═══ PROVIDED DATA ═══
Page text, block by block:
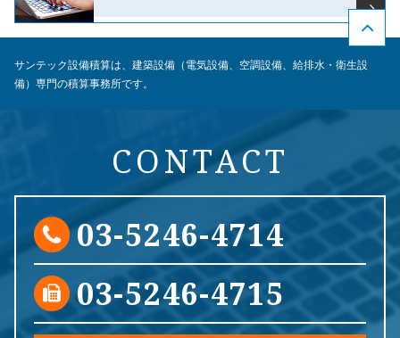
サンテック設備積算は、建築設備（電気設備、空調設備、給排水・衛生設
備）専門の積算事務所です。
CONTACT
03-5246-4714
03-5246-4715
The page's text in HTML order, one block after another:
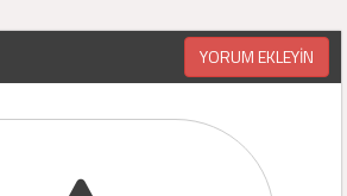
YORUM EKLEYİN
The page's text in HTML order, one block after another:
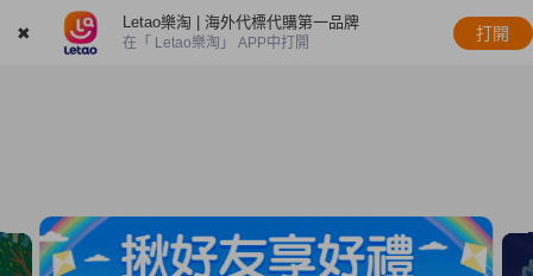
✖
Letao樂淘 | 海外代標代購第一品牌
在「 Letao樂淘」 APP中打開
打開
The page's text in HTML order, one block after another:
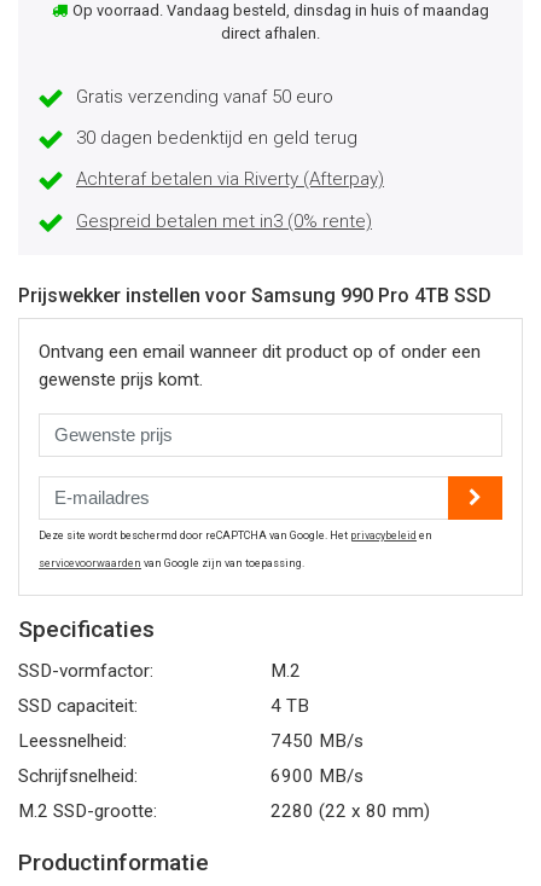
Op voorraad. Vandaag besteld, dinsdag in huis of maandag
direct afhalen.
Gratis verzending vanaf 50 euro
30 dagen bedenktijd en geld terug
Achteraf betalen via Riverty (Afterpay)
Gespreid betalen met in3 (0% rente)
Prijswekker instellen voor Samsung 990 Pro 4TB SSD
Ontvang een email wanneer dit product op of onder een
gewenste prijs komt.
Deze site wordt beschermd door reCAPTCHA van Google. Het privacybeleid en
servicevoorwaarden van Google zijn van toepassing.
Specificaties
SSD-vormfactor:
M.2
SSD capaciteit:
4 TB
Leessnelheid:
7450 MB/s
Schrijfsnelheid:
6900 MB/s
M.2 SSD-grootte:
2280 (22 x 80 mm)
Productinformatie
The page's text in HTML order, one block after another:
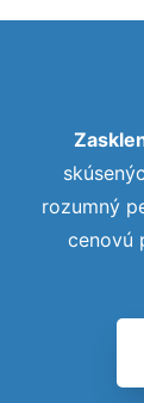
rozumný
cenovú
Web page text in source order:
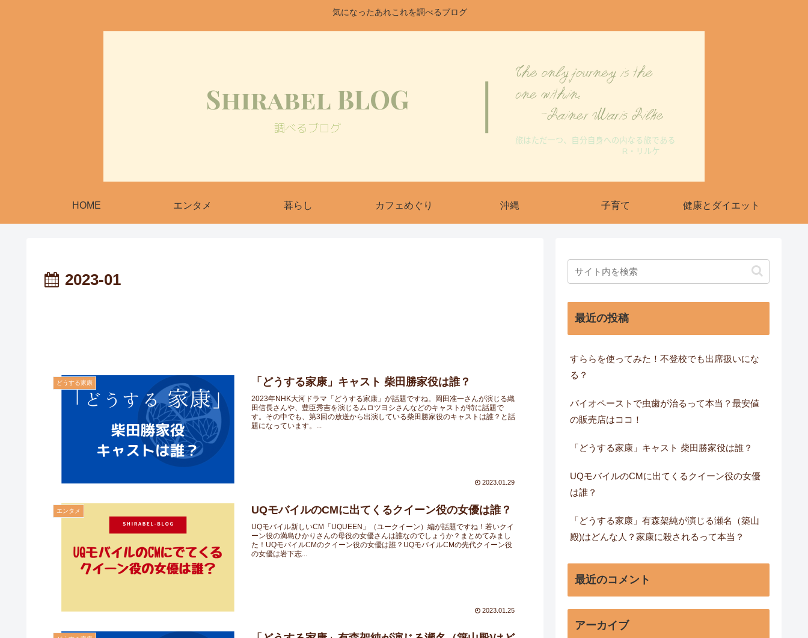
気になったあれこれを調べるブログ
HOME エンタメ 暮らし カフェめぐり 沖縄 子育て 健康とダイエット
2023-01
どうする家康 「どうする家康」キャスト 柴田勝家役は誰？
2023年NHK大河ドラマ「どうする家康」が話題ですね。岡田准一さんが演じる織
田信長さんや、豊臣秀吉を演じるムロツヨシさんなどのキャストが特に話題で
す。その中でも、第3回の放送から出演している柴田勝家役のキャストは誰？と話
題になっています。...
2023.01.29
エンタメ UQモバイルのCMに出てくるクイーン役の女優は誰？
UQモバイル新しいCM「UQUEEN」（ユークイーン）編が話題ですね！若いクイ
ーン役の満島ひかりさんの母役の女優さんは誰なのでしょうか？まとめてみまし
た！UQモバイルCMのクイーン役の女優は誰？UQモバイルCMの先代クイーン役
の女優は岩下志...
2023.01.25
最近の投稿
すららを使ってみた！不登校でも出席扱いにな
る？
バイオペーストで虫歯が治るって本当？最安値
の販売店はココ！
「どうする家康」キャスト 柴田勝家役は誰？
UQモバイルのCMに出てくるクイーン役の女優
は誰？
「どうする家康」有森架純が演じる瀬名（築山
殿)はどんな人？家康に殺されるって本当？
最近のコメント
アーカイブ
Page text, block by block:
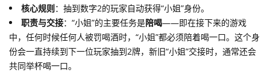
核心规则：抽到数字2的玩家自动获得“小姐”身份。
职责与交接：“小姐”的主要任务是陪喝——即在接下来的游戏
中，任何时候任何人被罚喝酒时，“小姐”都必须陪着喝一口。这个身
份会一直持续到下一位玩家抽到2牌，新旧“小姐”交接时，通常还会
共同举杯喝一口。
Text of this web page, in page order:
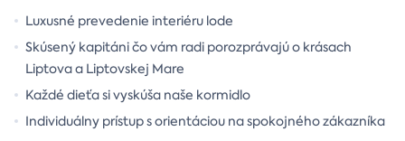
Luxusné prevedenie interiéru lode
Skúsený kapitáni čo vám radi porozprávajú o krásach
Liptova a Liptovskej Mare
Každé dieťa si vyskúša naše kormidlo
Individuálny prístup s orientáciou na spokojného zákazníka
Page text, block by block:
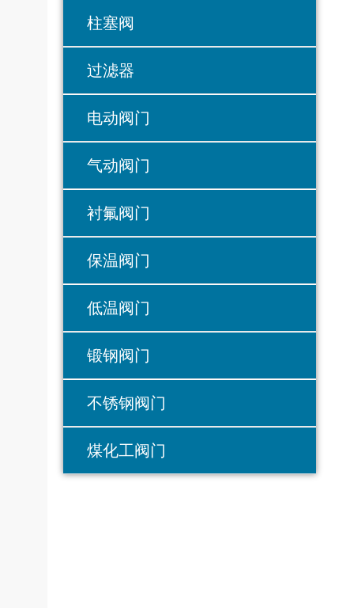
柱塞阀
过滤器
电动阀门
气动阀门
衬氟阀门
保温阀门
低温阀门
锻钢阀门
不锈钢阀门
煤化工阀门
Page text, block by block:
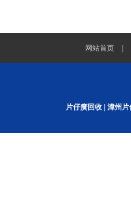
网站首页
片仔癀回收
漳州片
═══
What you give back should be the full material above, retyped exactly, with every image removed.

§ **YOUR SOLUTION**
Page text, block by block:
サンテック設備積算は、建築設備（電気設備、空調設備、給排水・衛生設
備）専門の積算事務所です。
CONTACT
03-5246-4714
03-5246-4715
The page's text in HTML order, one block after another:
YORUM EKLEYİN
The page's text in HTML order, one block after another:
✖
Letao樂淘 | 海外代標代購第一品牌
在「 Letao樂淘」 APP中打開
打開
The page's text in HTML order, one block after another:
Op voorraad. Vandaag besteld, dinsdag in huis of maandag
direct afhalen.
Gratis verzending vanaf 50 euro
30 dagen bedenktijd en geld terug
Achteraf betalen via Riverty (Afterpay)
Gespreid betalen met in3 (0% rente)
Prijswekker instellen voor Samsung 990 Pro 4TB SSD
Ontvang een email wanneer dit product op of onder een
gewenste prijs komt.
Deze site wordt beschermd door reCAPTCHA van Google. Het privacybeleid en
servicevoorwaarden van Google zijn van toepassing.
Specificaties
SSD-vormfactor:
M.2
SSD capaciteit:
4 TB
Leessnelheid:
7450 MB/s
Schrijfsnelheid:
6900 MB/s
M.2 SSD-grootte:
2280 (22 x 80 mm)
Productinformatie
The page's text in HTML order, one block after another:
rozumný
cenovú
Web page text in source order:
気になったあれこれを調べるブログ
HOME エンタメ 暮らし カフェめぐり 沖縄 子育て 健康とダイエット
2023-01
どうする家康 「どうする家康」キャスト 柴田勝家役は誰？
2023年NHK大河ドラマ「どうする家康」が話題ですね。岡田准一さんが演じる織
田信長さんや、豊臣秀吉を演じるムロツヨシさんなどのキャストが特に話題で
す。その中でも、第3回の放送から出演している柴田勝家役のキャストは誰？と話
題になっています。...
2023.01.29
エンタメ UQモバイルのCMに出てくるクイーン役の女優は誰？
UQモバイル新しいCM「UQUEEN」（ユークイーン）編が話題ですね！若いクイ
ーン役の満島ひかりさんの母役の女優さんは誰なのでしょうか？まとめてみまし
た！UQモバイルCMのクイーン役の女優は誰？UQモバイルCMの先代クイーン役
の女優は岩下志...
2023.01.25
最近の投稿
すららを使ってみた！不登校でも出席扱いにな
る？
バイオペーストで虫歯が治るって本当？最安値
の販売店はココ！
「どうする家康」キャスト 柴田勝家役は誰？
UQモバイルのCMに出てくるクイーン役の女優
は誰？
「どうする家康」有森架純が演じる瀬名（築山
殿)はどんな人？家康に殺されるって本当？
最近のコメント
アーカイブ
Page text, block by block:
核心规则：抽到数字2的玩家自动获得“小姐”身份。
职责与交接：“小姐”的主要任务是陪喝——即在接下来的游戏
中，任何时候任何人被罚喝酒时，“小姐”都必须陪着喝一口。这个身
份会一直持续到下一位玩家抽到2牌，新旧“小姐”交接时，通常还会
共同举杯喝一口。
Text of this web page, in page order:
Luxusné prevedenie interiéru lode
Skúsený kapitáni čo vám radi porozprávajú o krásach
Liptova a Liptovskej Mare
Každé dieťa si vyskúša naše kormidlo
Individuálny prístup s orientáciou na spokojného zákazníka
Page text, block by block:
柱塞阀
过滤器
电动阀门
气动阀门
衬氟阀门
保温阀门
低温阀门
锻钢阀门
不锈钢阀门
煤化工阀门
Page text, block by block:
网站首页
片仔癀回收
漳州片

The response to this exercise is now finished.